就能看到前厅,这厅堂装设不是大户人家那种会客厅,而是类似于教室,四四方方,极为空旷,里面整整齐齐摆放了三十多张桌桉和席子。
此刻宅院大门打开,门外陆陆续续已经过来很多乡民来看。即便是没有带孩子过来的,也因为好奇而想围观一下,因此周边不少百姓聚集了过来,远远地围观。
除了他们以外,更远的地方,还有一些人。亭东的牲畜集市外现在停了不少马车,从马车上下来,一个个都是十多岁,二十岁上下的青年。
这些人从穿着上就比附近乡民好得太多,乡民们多穿麻布制作的合档犊鼻裤,有些人上面穿件麻布短衣,大部分人穷得连衣服都穿不起,甚至有些人仅有的裤子都是破破烂烂的,一个个也来好奇观望。
不得不说,即便是物资贵乏的汉代,也依旧阻挡不了乡民们的八卦之魂。
而那些马车上下来的人则一个个穿着锦布罗衣,腰间悬剑,还未满二十岁者头上包了丝绸布巾,满了二十岁者则戴上了礼冠,有些甚至还戴着玉佩,即便不是顶尖世家大族,至少也是一县豪强家庭。
他们下来之后,互相见礼,言谈间一个个都认识。
“赵郎兄,许久不见,令尊身体怎么样?”
“起居尚可,我与傅郎兄也有一年未见了,没想到你也来了。
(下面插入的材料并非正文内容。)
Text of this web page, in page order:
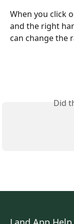
When you click
and the right
can change the
Did

”
“是啊,家父让我来看看。”
“我也是。”
“哟,孙郎兄,令师派你来了?”
“是啊,胡贤弟,没想到你会来,莫非蔡.....”
“嘘,小声点。”
一行互相见礼,队伍渐渐壮大,很快就有二三十人之多。
这里面多是襄阳、邓县、樊城本地大族,但谈不上襄阳顶尖世家,顶多是县里豪强。